You're the one that added all those conditions about exactness, about needing to replay every step (even this is a problem because steps are fractal), or not being able to change the plan. I can think imperatively and still do those :)
I dont know a lot about the brain but I do know that people that research modeling brains have used models in which there are two types of things to think: declarative things AND procedural things. See SOAR and ACT-R.
The caveat here is to which extent computers have tinted their models of a brain, but they are professional cognitive researchers so I’d give them the benefit of the doubt :)
While I think of things in a defined order, I also think in sets. If I grab a bunch of peanuts, I don't visualize grabbing every single peanut one by one, I visualize getting a bunch at the same time.
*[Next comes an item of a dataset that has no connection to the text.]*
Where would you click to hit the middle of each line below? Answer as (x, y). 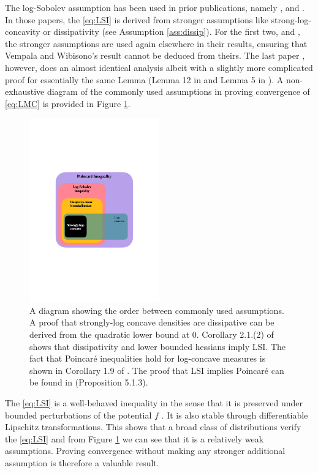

If you grab a bunch of peanuts you're probably thinking in "hand fulls", but the fact that the world and actions we take are fractal in the way we can analyze them doesn't prove one or the other.
I've haven't written JS in a long time – are engines like V8 smart enough to roll the filter and map into a single loop? Otherwise wouldn't a reduce be more efficient there?
It's not a matter of being smart enough. Since JavaScript is interpreted, the optimization happens at runtime. If the code is executed once and the number of items in the array is small, then it will take more time for the compiler to optimize the code than to naively execute it. Most code falls into this category.
As for whether or not it's possible at all to combine a map and filter into a single loop I guess depends on whether the first operation can have side effects that affect the second operation or the collection that is being iterated over. I don't know the answer, but I would be surprised if there wasn't some hard to detect corner case that prohibits this kind of optimization.
Good refactoring should significantly reduce the size or complexity of a codebase.
These two metrics are interrelated, but as a general rule if the gzipped size of the codebase (ignoring comments) does not go down, it's probably not a good refactoring.
I'm going to disagree and see what other people say.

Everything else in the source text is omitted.